**Exercise directions**
I need the number of lines in the listing below that include the string "told", and only that number.

**Task material**
+ + +
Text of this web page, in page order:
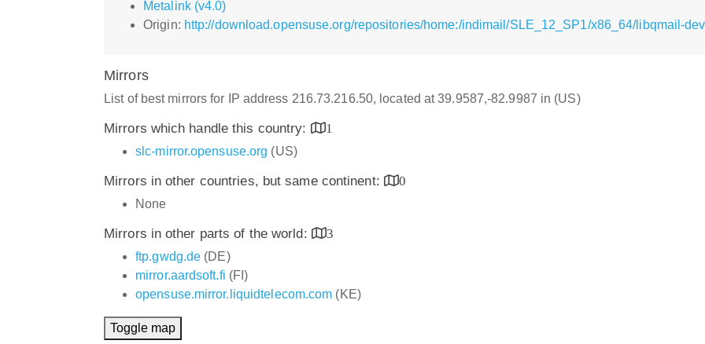
Metalink (v4.0)
Origin: http://download.opensuse.org/repositories/home:/indimail/SLE_12_SP1/x86_64/libqmail-
Mirrors
List of best mirrors for IP address 216.73.216.50, located at 39.9587,-82.9987 in (US)
Mirrors which handle this country:
1
slc-mirror.opensuse.org (US)
Mirrors in other countries, but same continent:
0
None
Mirrors in other parts of the world:
3
ftp.gwdg.de (DE)
mirror.aardsoft.fi (FI)
opensuse.mirror.liquidtelecom.com (KE)
Toggle map
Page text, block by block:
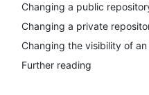
Changing a public
Changing a private
Changing the visibility of
Further reading
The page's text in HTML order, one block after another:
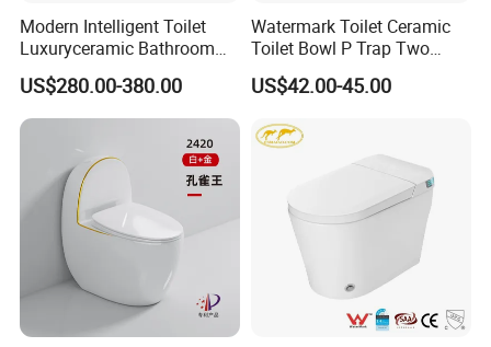
Modern Intelligent Toilet
Luxuryceramic Bathroom
Smart Toilet Sanitary Ware
US$280.00-380.00
Watermark Toilet Ceramic
Toilet Bowl P Trap Two
Piece Toliet for Bathroom
US$42.00-45.00
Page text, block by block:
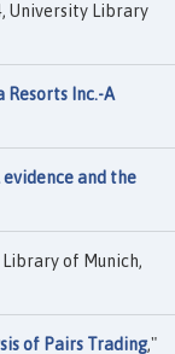
University Library
Resorts Inc.-A
and the
of Munich,
of Pairs Trading,"
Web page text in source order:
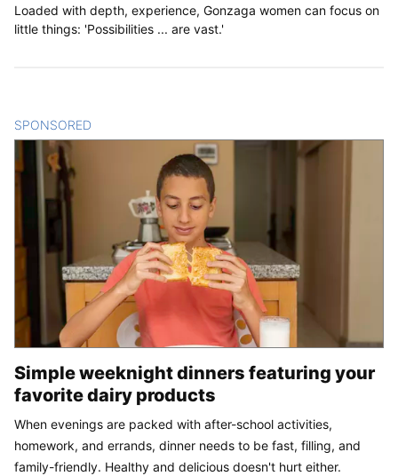
Loaded with depth, experience, Gonzaga women can focus on
little things: 'Possibilities ... are vast.'
SPONSORED
Simple weeknight dinners featuring your
favorite dairy products
When evenings are packed with after-school activities,
homework, and errands, dinner needs to be fast, filling, and
family-friendly. Healthy and delicious doesn't hurt either.
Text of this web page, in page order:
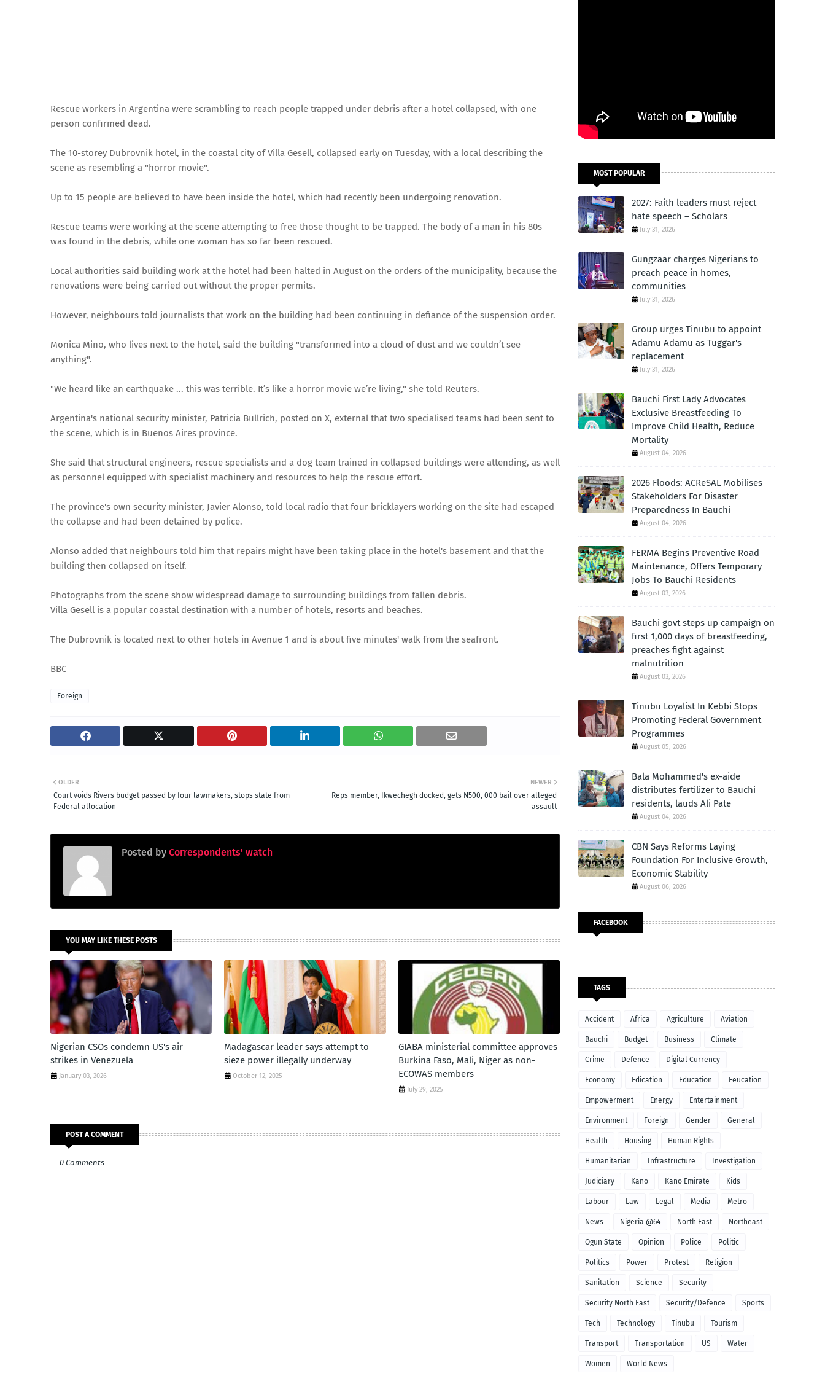
Rescue workers in Argentina were scrambling to reach people trapped under debris after a hotel collapsed, with one
person confirmed dead.
The 10-storey Dubrovnik hotel, in the coastal city of Villa Gesell, collapsed early on Tuesday, with a local describing the
scene as resembling a "horror movie".
Up to 15 people are believed to have been inside the hotel, which had recently been undergoing renovation.
Rescue teams were working at the scene attempting to free those thought to be trapped. The body of a man in his 80s
was found in the debris, while one woman has so far been rescued.
Local authorities said building work at the hotel had been halted in August on the orders of the municipality, because the
renovations were being carried out without the proper permits.
However, neighbours told journalists that work on the building had been continuing in defiance of the suspension order.
Monica Mino, who lives next to the hotel, said the building "transformed into a cloud of dust and we couldn’t see
anything".
"We heard like an earthquake ... this was terrible. It’s like a horror movie we’re living," she told Reuters.
Argentina's national security minister, Patricia Bullrich, posted on X, external that two specialised teams had been sent to
the scene, which is in Buenos Aires province.
She said that structural engineers, rescue specialists and a dog team trained in collapsed buildings were attending, as well
as personnel equipped with specialist machinery and resources to help the rescue effort.
The province's own security minister, Javier Alonso, told local radio that four bricklayers working on the site had escaped
the collapse and had been detained by police.
Alonso added that neighbours told him that repairs might have been taking place in the hotel's basement and that the
building then collapsed on itself.
Photographs from the scene show widespread damage to surrounding buildings from fallen debris.
Villa Gesell is a popular coastal destination with a number of hotels, resorts and beaches.
The Dubrovnik is located next to other hotels in Avenue 1 and is about five minutes' walk from the seafront.
BBC
Foreign
NEWER
Reps member, Ikwechegh docked, gets N500, 000 bail over alleged
assault
OLDER
Court voids Rivers budget passed by four lawmakers, stops state from
Federal allocation
Posted by Correspondents' watch
YOU MAY LIKE THESE POSTS
Nigerian CSOs condemn US's air
strikes in Venezuela
January 03, 2026
Madagascar leader says attempt to
sieze power illegally underway
October 12, 2025
GIABA ministerial committee approves
Burkina Faso, Mali, Niger as non-
ECOWAS members
July 29, 2025
POST A COMMENT
0 Comments
MOST POPULAR
2027: Faith leaders must reject
hate speech – Scholars
July 31, 2026
Gungzaar charges Nigerians to
preach peace in homes,
communities
July 31, 2026
Group urges Tinubu to appoint
Adamu Adamu as Tuggar's
replacement
July 31, 2026
Bauchi First Lady Advocates
Exclusive Breastfeeding To
Improve Child Health, Reduce
Mortality
August 04, 2026
2026 Floods: ACReSAL Mobilises
Stakeholders For Disaster
Preparedness In Bauchi
August 04, 2026
FERMA Begins Preventive Road
Maintenance, Offers Temporary
Jobs To Bauchi Residents
August 03, 2026
Bauchi govt steps up campaign on
first 1,000 days of breastfeeding,
preaches fight against
malnutrition
August 03, 2026
Tinubu Loyalist In Kebbi Stops
Promoting Federal Government
Programmes
August 05, 2026
Bala Mohammed's ex-aide
distributes fertilizer to Bauchi
residents, lauds Ali Pate
August 04, 2026
CBN Says Reforms Laying
Foundation For Inclusive Growth,
Economic Stability
August 06, 2026
FACEBOOK
TAGS
Accident Africa Agriculture Aviation
Bauchi Budget Business Climate
Crime Defence Digital Currency
Economy Edication Education Eeucation
Empowerment Energy Entertainment
Environment Foreign Gender General
Health Housing Human Rights
Humanitarian Infrastructure Investigation
Judiciary Kano Kano Emirate Kids
Labour Law Legal Media Metro
News Nigeria @64 North East Northeast
Ogun State Opinion Police Politic
Politics Power Protest Religion
Sanitation Science Security
Security North East Security/Defence Sports
Tech Technology Tinubu Tourism
Transport Transportation US Water
Women World News
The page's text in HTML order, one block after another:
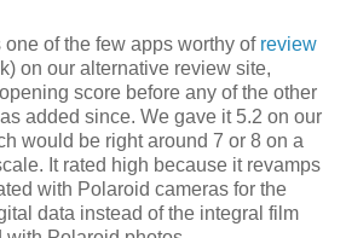
one of the few apps worthy of review
on our alternative review site,
score before any of the other
added since. We gave it 5.2 on our
would be right around 7 or 8 on a
It rated high because it revamps
with Polaroid cameras for the
data instead of the integral film
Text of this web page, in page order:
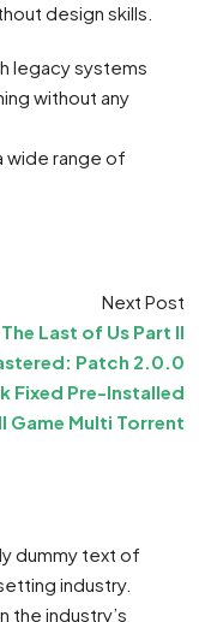
design skills.
legacy systems
without any
wide range of
Next Post
The Last of Us Part II
Patch 2.0.0
Fixed Pre-Installed
Game Multi Torrent
dummy text of
industry.
the industry’s
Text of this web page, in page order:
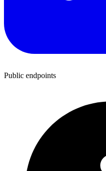
Public endpoints
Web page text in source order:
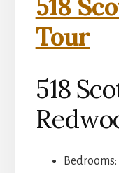
518
Tour
518
Bedrooms:
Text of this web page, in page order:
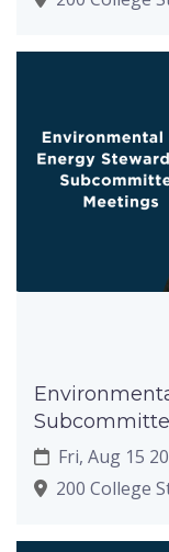
Fri, Aug 15
200 College
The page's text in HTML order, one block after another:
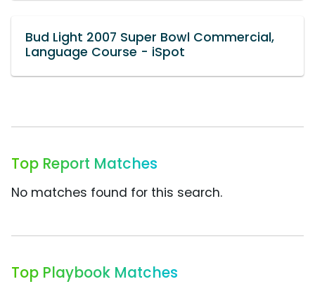
Bud Light 2007 Super Bowl Commercial,
Language Course - iSpot
Top Report Matches
No matches found for this search.
Top Playbook Matches
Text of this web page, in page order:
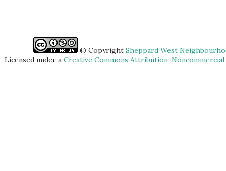
© Copyright Sheppard West
Licensed under a Creative Commons Attribution-
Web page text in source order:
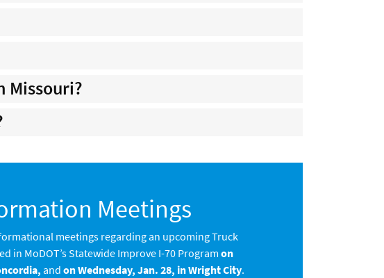
Missouri?
Meetings
meetings regarding an upcoming Truck
in MoDOT’s Statewide Improve I-70 Programon
and on Wednesday, Jan. 28, in Wright City.
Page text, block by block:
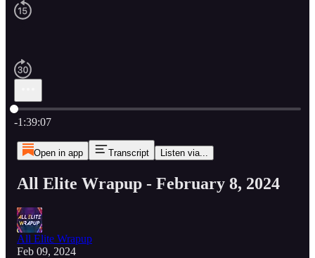
Current time: 0:00 / Total time: -1:39:07
-1:39:07
Open in app Transcript Listen via...
All Elite Wrapup - February 8, 2024
All Elite Wrapup
Feb 09, 2024
+ + +
**Task result**
4